> **Supplied entries**:

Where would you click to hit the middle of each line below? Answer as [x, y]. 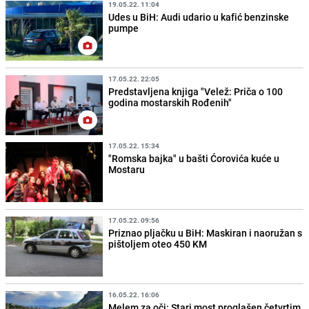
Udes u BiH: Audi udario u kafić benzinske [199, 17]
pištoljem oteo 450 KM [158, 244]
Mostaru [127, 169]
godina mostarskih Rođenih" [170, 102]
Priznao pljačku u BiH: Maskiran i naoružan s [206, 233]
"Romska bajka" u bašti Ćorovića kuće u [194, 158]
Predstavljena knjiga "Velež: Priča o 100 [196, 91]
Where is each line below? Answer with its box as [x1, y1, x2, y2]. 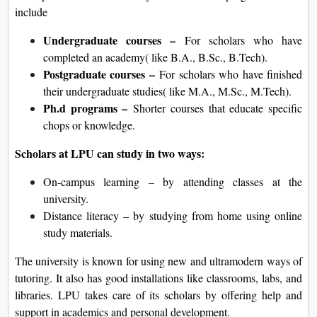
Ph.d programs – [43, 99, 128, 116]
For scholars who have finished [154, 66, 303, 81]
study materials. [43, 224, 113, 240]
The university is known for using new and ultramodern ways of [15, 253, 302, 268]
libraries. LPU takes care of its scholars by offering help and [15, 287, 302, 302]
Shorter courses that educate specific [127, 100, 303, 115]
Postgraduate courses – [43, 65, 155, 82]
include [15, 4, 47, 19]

> **To do**: Line by line, check the listing above for the string "courses" and say how many lines have it, giving the number alone.

> **Response**: 2